Jakarta Kementerian Perindustrian mencatat ada 130 wajib Standar Nasional Indonesia (SNI) dari 5.365 SNI di sektor industri. Minimnya wajib standar tersebut membuat Indonesia kebanjiran barang impor.
Kepala Badan Standardisasi dan Kebijakan Jasa Industri (BSKJI) Kemenperin, Andi Rizaldi mengatakan kebijakan wajib SNI di sektor industri menjadi pekerjaan rumah (PR) tersendiri kedepannya. Terutama dalam peta persaingan dengan produk-produk inpor.
Ini sebetulnya merupakan tantangan bagi kami sebagai pemerintah sebagai regulator terutama bagi regulator yang mengatur dari sisi perdagangan menjadi pekerjaan rumah bagaimana caranya membendung barang-barang arus impor, ungkap Andi dalam Sosialisasi Peraturan Menteri Perindustrian Pemberlakuan Standardisasi Secara Wajib, di Jakarta, Rabu (16/10/2024).
Dia mengatakan, risiko dari sedikitnya barang atau produk manufaktur yang diwajibkan mengantongi standar membuka ruang bagi maraknya produk impor.
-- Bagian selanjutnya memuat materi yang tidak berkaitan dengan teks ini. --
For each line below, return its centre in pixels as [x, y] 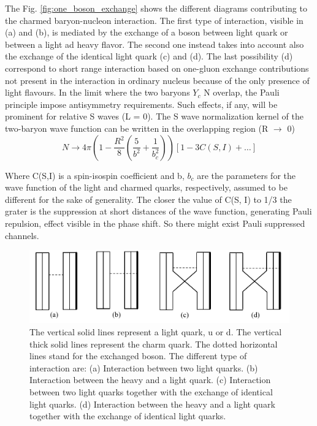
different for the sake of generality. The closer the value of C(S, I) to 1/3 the [148, 199]
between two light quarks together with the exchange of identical [151, 391]
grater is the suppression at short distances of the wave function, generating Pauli [158, 211]
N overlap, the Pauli [242, 92]
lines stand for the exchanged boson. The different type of [138, 356]
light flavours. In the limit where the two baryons [97, 92]
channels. [22, 235]
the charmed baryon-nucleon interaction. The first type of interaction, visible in [154, 20]
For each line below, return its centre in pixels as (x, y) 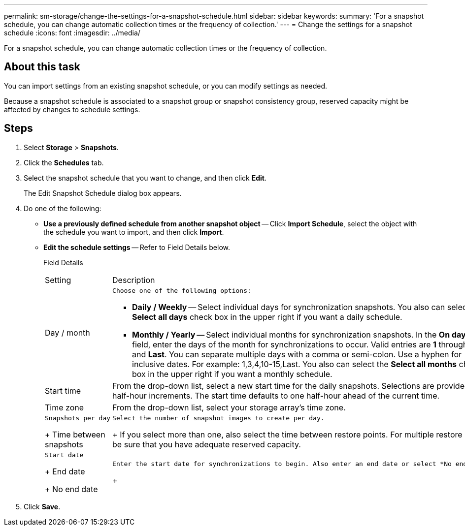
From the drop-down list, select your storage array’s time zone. (229, 407)
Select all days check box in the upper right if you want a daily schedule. (267, 317)
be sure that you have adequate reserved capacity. (207, 444)
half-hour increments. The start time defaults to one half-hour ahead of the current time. (276, 395)
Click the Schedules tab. (64, 162)
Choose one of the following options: (182, 290)
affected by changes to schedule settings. (72, 109)
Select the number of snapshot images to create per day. (218, 418)
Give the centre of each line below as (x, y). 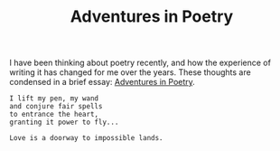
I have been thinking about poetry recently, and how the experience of (140, 63)
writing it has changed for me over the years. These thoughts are (130, 72)
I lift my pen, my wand (54, 99)
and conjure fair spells (56, 107)
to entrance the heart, (54, 115)
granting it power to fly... (64, 123)
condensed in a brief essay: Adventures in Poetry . (103, 82)
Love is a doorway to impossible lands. (87, 138)
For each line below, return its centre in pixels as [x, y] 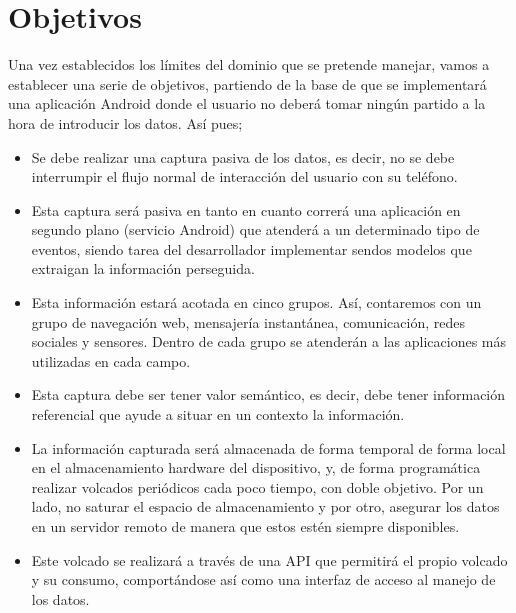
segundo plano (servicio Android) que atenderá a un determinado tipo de [255, 229]
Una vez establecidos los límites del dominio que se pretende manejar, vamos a [249, 64]
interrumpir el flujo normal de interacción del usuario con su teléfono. [244, 176]
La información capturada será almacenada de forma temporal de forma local [268, 447]
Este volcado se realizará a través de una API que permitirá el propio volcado [269, 559]
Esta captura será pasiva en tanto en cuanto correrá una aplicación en [246, 209]
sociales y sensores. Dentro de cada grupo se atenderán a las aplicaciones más [269, 341]
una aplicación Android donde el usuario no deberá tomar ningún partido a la [247, 103]
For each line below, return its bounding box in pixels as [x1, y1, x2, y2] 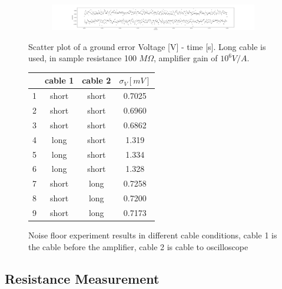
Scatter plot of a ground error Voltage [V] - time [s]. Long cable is [28, 40, 266, 52]
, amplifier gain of [153, 52, 218, 64]
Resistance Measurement [5, 269, 160, 287]
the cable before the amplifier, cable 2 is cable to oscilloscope [28, 240, 248, 253]
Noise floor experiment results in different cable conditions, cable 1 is [28, 228, 277, 241]
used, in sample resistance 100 [28, 52, 137, 64]
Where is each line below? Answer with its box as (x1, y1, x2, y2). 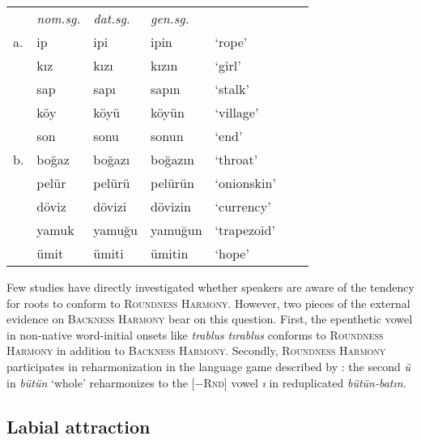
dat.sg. (93, 9, 130, 28)
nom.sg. (36, 9, 81, 28)
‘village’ (215, 103, 259, 122)
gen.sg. (151, 9, 189, 28)
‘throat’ (215, 150, 258, 169)
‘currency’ (215, 197, 271, 216)
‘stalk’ (215, 79, 249, 98)
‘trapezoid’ (215, 220, 275, 239)
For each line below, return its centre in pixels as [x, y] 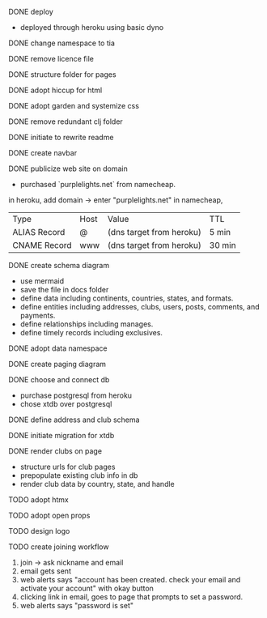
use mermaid [42, 281]
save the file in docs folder [64, 290]
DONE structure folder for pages [62, 75]
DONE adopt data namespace [58, 348]
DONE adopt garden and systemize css [74, 106]
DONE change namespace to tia [62, 43]
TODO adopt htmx [38, 500]
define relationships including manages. [87, 324]
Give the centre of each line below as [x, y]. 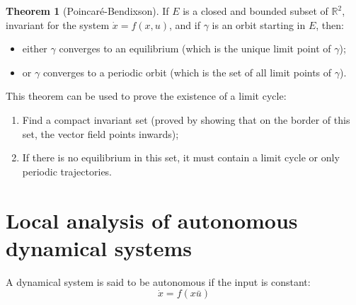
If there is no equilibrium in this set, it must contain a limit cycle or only [181, 157]
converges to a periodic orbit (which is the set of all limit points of [187, 72]
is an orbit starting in [259, 24]
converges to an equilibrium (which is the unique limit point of [195, 48]
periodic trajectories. [67, 171]
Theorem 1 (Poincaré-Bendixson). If [87, 11]
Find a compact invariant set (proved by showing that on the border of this [186, 119]
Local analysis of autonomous [152, 220]
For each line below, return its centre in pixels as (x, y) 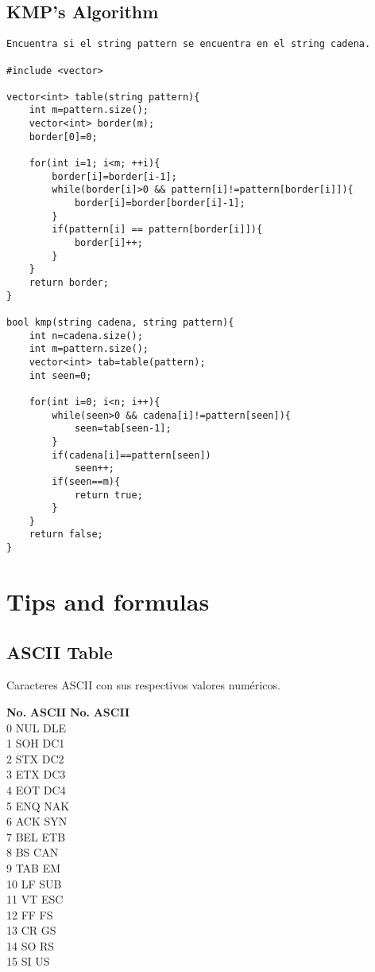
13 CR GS (31, 930)
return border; (69, 283)
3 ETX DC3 (36, 774)
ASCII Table (60, 652)
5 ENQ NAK (38, 805)
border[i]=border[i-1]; (114, 176)
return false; (66, 535)
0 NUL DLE (37, 727)

Misalnya, produk-produk impor yang bisa langsung digunakan.
Karena semakin sedikit standar yang kita berlakukan secara wajib, maka semakin terbuka juga peluang untuk impor produk-produk konsumsi, tegasnya.
Andi merujuk pada data neraca impor barang konsumsi yang jumlahnya terpantau kecil, hanya berkisar 10-15 persen. Namun, hal tersebut tetap berdampak pada kelangsungan industri lokal.
Sekalipun kalau dilihat dari neraca impor mungkin barang konsumsi itu proporsinya hanya 10-15 persen. Namun demikian ternyata itu cukup mengganggu produk atau produsen di dalam negeri, kata dia.
Bahkan, tak bisa dipungkiri kalau banyak industri di Tanah Air sampai gulung tikar. Baik itu karena kesalahan manajemen maupun tak mampunya bersaing dengan produk impor.
Bahkan bapak ibu mungkin mendengar ada beberapa perusahaan yang tutup entah karena miss management, tata kelola perusahaan yang kurang baik dan sebagainya. Tapi ada juga kontribusi dari pemberlakuann SNI secara wajib yang jumlahnya minim sekali, ungkap Andi Rizaldi.